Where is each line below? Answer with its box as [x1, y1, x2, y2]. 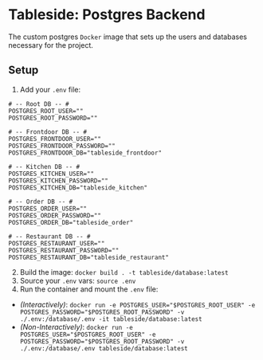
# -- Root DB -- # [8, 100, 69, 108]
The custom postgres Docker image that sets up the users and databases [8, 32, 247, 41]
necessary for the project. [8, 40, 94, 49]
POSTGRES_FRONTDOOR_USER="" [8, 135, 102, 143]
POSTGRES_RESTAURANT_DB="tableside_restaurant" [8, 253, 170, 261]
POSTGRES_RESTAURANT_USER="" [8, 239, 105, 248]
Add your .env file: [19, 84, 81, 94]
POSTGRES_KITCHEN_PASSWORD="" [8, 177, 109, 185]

____

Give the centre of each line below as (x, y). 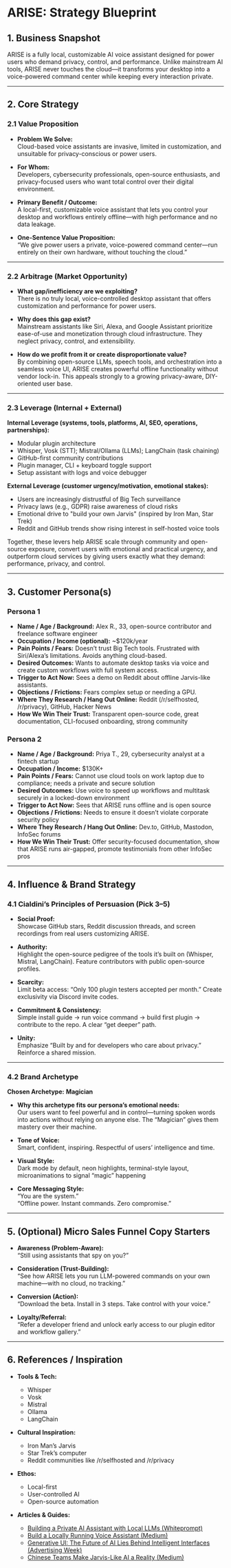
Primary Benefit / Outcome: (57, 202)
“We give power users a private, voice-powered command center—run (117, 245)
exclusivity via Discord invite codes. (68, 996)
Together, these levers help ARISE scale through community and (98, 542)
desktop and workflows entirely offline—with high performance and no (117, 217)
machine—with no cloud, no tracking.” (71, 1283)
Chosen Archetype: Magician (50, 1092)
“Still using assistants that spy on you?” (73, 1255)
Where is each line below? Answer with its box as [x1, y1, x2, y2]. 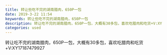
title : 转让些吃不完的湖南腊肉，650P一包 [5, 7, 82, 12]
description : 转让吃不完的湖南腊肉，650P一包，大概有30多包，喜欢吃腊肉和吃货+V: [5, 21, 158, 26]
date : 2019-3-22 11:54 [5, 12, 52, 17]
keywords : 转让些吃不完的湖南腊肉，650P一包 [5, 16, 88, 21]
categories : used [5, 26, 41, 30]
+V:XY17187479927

____

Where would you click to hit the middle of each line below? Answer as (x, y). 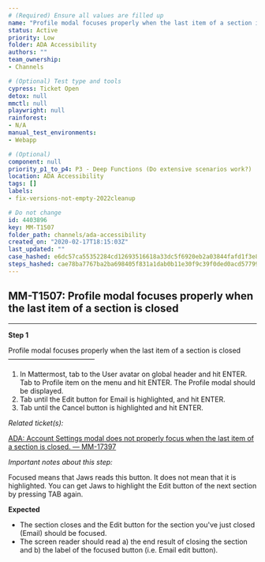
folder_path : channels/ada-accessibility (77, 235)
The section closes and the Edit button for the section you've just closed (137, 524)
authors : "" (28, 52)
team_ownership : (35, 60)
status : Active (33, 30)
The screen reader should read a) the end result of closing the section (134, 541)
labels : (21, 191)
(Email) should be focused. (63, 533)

____

* Exercise brief:
Would you copy, unchanged, the stretch of the records above that begins at the line containing "folder_path : channels/ada-accessibility" and ends at the line containing "(Email) should be focused. (63, 533)", and only that?

* Problem solution:
folder_path : channels/ada-accessibility (77, 235)
The section closes and the Edit button for the section you've just closed (137, 524)
authors : "" (28, 52)
team_ownership : (35, 60)
status : Active (33, 30)
The screen reader should read a) the end result of closing the section (134, 541)
labels : (21, 191)
(Email) should be focused. (63, 533)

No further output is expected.